[PROBLEM TO WORK ON]:
Each line that has the string "your" must be copied from the records below.

[DATA SECTION]:
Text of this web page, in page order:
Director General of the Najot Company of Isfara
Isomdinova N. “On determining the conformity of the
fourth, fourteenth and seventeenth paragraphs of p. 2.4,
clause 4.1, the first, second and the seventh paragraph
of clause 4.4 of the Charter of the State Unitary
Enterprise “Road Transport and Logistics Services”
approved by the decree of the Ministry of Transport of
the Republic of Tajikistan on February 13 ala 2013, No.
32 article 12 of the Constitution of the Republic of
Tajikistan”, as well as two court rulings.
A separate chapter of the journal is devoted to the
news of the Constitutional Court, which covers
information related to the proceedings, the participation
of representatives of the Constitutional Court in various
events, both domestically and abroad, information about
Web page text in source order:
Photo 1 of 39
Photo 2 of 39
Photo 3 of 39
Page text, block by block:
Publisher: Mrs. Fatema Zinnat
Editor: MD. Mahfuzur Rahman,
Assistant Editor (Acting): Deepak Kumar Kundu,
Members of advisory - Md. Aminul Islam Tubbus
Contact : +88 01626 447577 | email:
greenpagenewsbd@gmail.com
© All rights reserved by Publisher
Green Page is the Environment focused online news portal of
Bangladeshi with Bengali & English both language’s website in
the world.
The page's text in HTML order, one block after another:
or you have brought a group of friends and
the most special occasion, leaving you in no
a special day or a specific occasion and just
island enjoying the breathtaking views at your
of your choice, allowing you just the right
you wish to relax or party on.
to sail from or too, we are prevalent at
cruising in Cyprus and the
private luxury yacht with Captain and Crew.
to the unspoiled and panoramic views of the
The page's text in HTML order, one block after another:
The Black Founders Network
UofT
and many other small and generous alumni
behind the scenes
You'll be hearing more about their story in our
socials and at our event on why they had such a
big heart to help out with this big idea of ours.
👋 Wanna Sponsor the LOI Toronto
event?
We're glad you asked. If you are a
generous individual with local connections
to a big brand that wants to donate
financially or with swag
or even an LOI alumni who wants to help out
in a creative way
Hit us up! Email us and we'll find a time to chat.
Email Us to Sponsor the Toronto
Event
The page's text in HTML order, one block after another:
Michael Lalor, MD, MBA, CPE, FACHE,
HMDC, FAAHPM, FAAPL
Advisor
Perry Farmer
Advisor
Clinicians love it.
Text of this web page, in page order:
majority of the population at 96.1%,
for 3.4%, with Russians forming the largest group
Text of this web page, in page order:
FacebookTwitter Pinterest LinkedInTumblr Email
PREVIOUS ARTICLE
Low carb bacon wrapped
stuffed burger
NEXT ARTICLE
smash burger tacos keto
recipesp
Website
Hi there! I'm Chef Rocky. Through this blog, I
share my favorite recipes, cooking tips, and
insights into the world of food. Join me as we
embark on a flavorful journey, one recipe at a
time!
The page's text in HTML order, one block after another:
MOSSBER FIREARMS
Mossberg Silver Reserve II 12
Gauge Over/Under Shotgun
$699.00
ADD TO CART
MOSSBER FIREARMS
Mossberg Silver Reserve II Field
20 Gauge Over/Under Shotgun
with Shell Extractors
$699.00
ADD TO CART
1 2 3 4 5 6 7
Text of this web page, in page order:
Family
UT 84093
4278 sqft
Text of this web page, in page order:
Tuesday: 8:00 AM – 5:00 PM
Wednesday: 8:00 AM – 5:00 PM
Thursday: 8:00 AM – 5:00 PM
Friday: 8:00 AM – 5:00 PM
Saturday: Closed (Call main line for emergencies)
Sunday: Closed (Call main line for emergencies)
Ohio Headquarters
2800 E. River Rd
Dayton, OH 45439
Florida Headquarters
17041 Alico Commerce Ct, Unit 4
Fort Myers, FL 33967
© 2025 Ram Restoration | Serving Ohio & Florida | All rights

[SOLVED PROBLEM]:
island enjoying the breathtaking views at your
of your choice, allowing you just the right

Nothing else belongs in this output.